There are 9 factors which usually would entail 9 dimensional integration over the latent density. Such high dimensional integration is either intractable or takes a long time to run. However, this model happens to have a two-tier covariance structure that permits analytic reduction to 3 dimensional integration. Formally, a two-tier covariance matrix is restricted to

\Sigma_{\mathrm{two-tier}} =
\begin{pmatrix}
  G & 0 \\
  0 & \mathrm{diag}(\tau) \label{eqn:2tier}
\end{pmatrix},

where the covariance sub-matrix G is unrestricted (subject to identification), covariance sub-matrix \mathrm{diag}(\tau) is diagonal, and \tau is a vector of variances. The factors that make up G are called primary factors and the factors that comprise \tau are called specific factors. Furthermore, each item is permitted to load on at most one specific factor.

mxExpectationBA81(spec, qpoints=15, qwidth=5)

The default quadrature uses 49 points per dimension. That works out to 49^3 = 117649 points for 3 dimensions. To speed things up at the cost of some accuracy, we reduced the equal-interval quadrature to 15 points, ranging from Z score -5 to 5. This reduces the number of quadrature points to 15^3 = 3375.

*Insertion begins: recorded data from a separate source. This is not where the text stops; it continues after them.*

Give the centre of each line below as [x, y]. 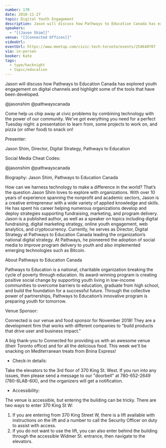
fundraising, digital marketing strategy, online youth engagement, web [77, 224]
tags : [11, 61]
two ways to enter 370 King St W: [39, 405]
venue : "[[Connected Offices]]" [38, 38]
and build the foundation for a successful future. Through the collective [78, 290]
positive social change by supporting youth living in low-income [70, 280]
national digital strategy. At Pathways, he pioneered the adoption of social [80, 240]
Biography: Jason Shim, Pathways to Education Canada [62, 177]
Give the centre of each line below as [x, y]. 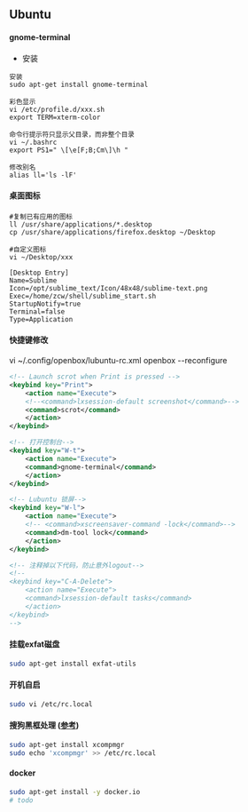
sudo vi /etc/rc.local [51, 704]
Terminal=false [37, 311]
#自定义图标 [28, 249]
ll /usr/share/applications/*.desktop [81, 224]
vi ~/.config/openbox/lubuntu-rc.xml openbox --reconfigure [118, 360]
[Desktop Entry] [39, 273]
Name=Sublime [33, 280]
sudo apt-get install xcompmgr [67, 744]
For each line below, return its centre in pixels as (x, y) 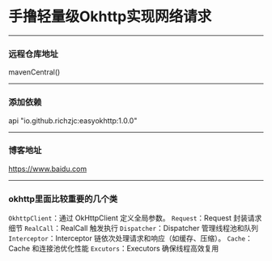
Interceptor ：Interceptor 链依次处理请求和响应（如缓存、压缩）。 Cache (127, 238)
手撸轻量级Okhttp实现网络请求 (110, 17)
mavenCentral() (34, 72)
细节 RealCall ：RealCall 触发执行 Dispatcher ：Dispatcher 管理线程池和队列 (134, 229)
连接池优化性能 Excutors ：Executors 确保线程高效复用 (129, 249)
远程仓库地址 (34, 53)
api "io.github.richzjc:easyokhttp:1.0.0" (73, 120)
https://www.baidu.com (48, 169)
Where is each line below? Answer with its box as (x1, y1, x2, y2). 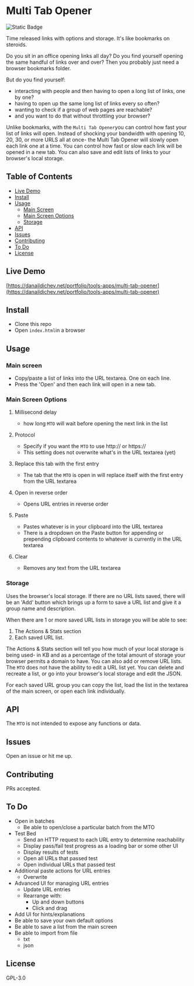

mxComputeEM('tr.expectation', 'scores',
             mxComputeGradientDescent(fitfunction="latent.fitfunction"),
             tolerance=1)

You may have noticed that latent parameter models have used mxComputeGradientDescent instead of mxComputeNewtonRaphson. That is because the analytic derivatives for the multivariate normal required by the Newton-Raphson optimizer had not been coded into OpenMx at the time of writing. At least for item parameters, the availability of two optimizers offers a way to verify that the optimization algorithm is working. You can always replace mxComputeNewtonRaphson by mxComputeGradientDescent. The optimization will take more time, but you can check whether you arrive at the same optimum. The ability to easily swap-out and replace components of a model is invaluable for debugging unexpected behavior. Finally, the option tolerance=1 is there to terminate optimization early. This is meant to be a quick demonstration and requesting higher accuracy slows down estimation substantially.

  • multiple group models
  • special features to cope with missing data
  • automatic-ish item construction (especially for the nominal model)
  • simulation studies

Future Extensions

  • In addition to mxExpectationNormal, it should be possible to fit the latent distribution to an arbitrary structural model created using RAM or LISREL notation. Currently, the dimensionality of the latent space is limited by the use of quadrature integration. However, the Metropolis-Hastings Robbins-Monro (MH-RM) algorithm can efficiently fit high-dimensional models [Cai2010]. The MH-RM algorithm would make a useful addition to OpenMx.
  • The item matrix could be provided as an arbitrary algebra. This would be a generalization of the linear latent trait model.